Ryan also blamed the president's economic policies for Standard & Poor's Aug. 5, 2011, decision to cut the long-term U.S. credit rating. But S&P's initial explanation disputes that, blaming the summer's debt-ceiling brinksmanship -- which took place mostly in Congress, with Ryan playing a vocal role -- and the resulting economic uncertainty for driving their decision.
In his convention speech, Ryan claimed that President Obama, when confronted with the Simpson-Bowles deficit reduction committee's "urgent report," "thanked them, sent them on their way, and then did absolutely nothing." But Ryan omitted a crucial point: The Simpson-Bowles recommendations never made it to the Senate because a seven-member panel, with Ryan leading the way, voted against sending them there.

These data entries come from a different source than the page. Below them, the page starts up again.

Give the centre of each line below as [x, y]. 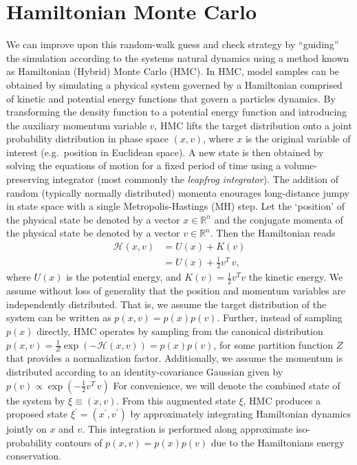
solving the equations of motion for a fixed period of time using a [144, 165]
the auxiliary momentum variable [76, 125]
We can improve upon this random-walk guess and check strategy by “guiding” [173, 44]
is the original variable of [298, 139]
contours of [79, 442]
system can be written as [59, 317]
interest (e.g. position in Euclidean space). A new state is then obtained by [165, 152]
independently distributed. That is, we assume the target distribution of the [166, 304]

Asked by Matt Lauer on the "Today" show Tuesday if he "owed it to people [at the Republican convention] to say that as well," Ryan demurred, pointing instead to an "alternative" measure he submitted in the House, which passed on party lines and were ignored by the Senate.
But even as the fact-checkers piled on after Ryan's speech, the candidate seemed unfazed. Speaking to "Good Morning America's" George Stephanopoulos Tuesday, he showed no signs of backing off his Medicare claims.
"If you're taking $716 billion from Medicare to finance Obamacare, that really is a raid of Medicare for Obamacare," he said. "Our plan to save Medicare does not affect or change the benefits for anybody who is in or near retirement."
He'd repeat the claim on a third morning show, just minutes later.